## What to work on
Skip the images and copy each record exactly as written.

(Stored records)
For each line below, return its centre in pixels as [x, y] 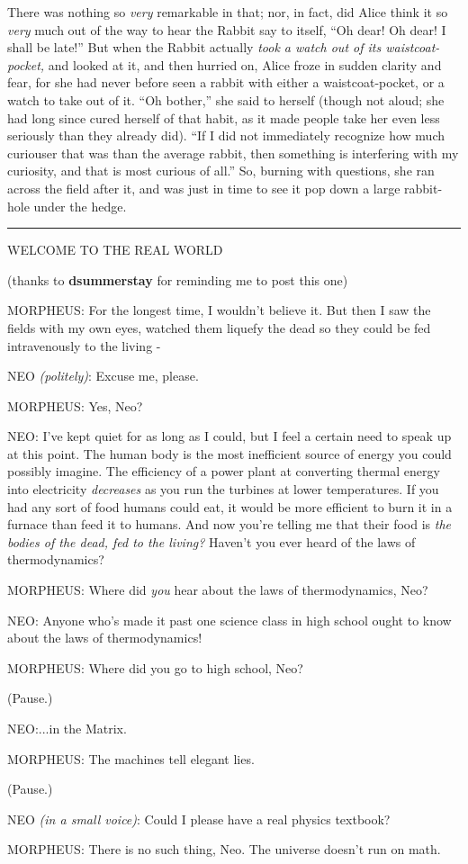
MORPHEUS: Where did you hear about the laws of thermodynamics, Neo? [218, 590]
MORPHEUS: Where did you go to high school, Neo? [155, 667]
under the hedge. [80, 206]
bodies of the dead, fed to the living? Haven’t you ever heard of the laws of [211, 541]
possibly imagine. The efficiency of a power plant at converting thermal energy [224, 471]
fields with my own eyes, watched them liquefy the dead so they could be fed [219, 327]
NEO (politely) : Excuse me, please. [103, 376]
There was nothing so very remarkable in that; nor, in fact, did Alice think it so [228, 12]
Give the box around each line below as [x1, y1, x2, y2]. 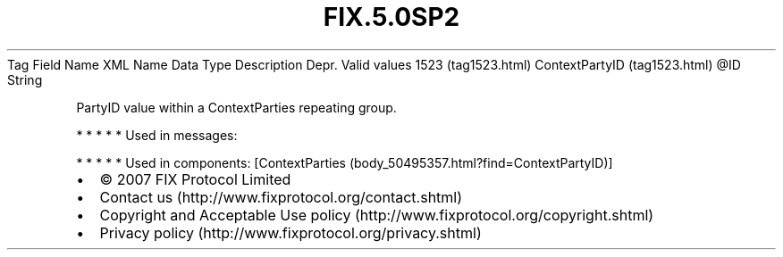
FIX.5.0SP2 [323, 2, 460, 32]
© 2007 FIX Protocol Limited [99, 170, 291, 188]
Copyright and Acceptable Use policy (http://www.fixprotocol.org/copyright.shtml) [99, 205, 654, 224]
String [7, 71, 43, 87]
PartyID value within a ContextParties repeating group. [76, 99, 397, 115]
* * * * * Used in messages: [76, 127, 238, 143]
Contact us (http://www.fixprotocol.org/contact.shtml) [99, 187, 463, 206]
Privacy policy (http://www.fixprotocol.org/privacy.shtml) [99, 223, 482, 242]
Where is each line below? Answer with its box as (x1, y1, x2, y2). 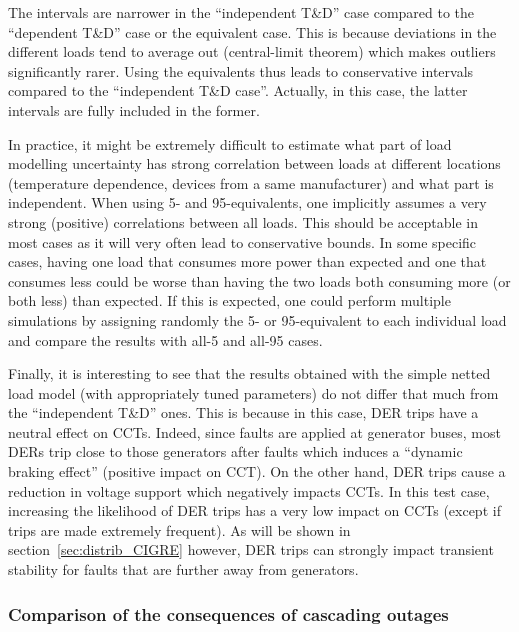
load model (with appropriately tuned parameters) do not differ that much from (8, 382, 499, 403)
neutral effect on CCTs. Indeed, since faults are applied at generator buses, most (8, 421, 501, 442)
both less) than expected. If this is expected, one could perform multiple (8, 290, 451, 311)
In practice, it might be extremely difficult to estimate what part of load (8, 133, 452, 154)
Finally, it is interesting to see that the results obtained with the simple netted (8, 363, 491, 384)
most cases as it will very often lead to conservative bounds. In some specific (8, 231, 477, 252)
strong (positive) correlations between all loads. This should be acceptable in (8, 211, 478, 232)
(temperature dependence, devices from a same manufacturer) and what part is (8, 172, 494, 193)

## Reply
For each line below, return its centre in pixels as [x, y] 
MORPHEUS: Where did you hear about the laws of thermodynamics, Neo? [218, 590]
MORPHEUS: Where did you go to high school, Neo? [155, 667]
under the hedge. [80, 206]
bodies of the dead, fed to the living? Haven’t you ever heard of the laws of [211, 541]
possibly imagine. The efficiency of a power plant at converting thermal energy [224, 471]
fields with my own eyes, watched them liquefy the dead so they could be fed [219, 327]
NEO (politely) : Excuse me, please. [103, 376]
There was nothing so very remarkable in that; nor, in fact, did Alice think it so [228, 12]
Give the box around each line below as [x1, y1, x2, y2]. 
FIX.5.0SP2 [323, 2, 460, 32]
© 2007 FIX Protocol Limited [99, 170, 291, 188]
Copyright and Acceptable Use policy (http://www.fixprotocol.org/copyright.shtml) [99, 205, 654, 224]
String [7, 71, 43, 87]
PartyID value within a ContextParties repeating group. [76, 99, 397, 115]
* * * * * Used in messages: [76, 127, 238, 143]
Contact us (http://www.fixprotocol.org/contact.shtml) [99, 187, 463, 206]
Privacy policy (http://www.fixprotocol.org/privacy.shtml) [99, 223, 482, 242]
Where is each line below? Answer with its box as (x1, y1, x2, y2). 
load model (with appropriately tuned parameters) do not differ that much from (8, 382, 499, 403)
neutral effect on CCTs. Indeed, since faults are applied at generator buses, most (8, 421, 501, 442)
both less) than expected. If this is expected, one could perform multiple (8, 290, 451, 311)
In practice, it might be extremely difficult to estimate what part of load (8, 133, 452, 154)
Finally, it is interesting to see that the results obtained with the simple netted (8, 363, 491, 384)
most cases as it will very often lead to conservative bounds. In some specific (8, 231, 477, 252)
strong (positive) correlations between all loads. This should be acceptable in (8, 211, 478, 232)
(temperature dependence, devices from a same manufacturer) and what part is (8, 172, 494, 193)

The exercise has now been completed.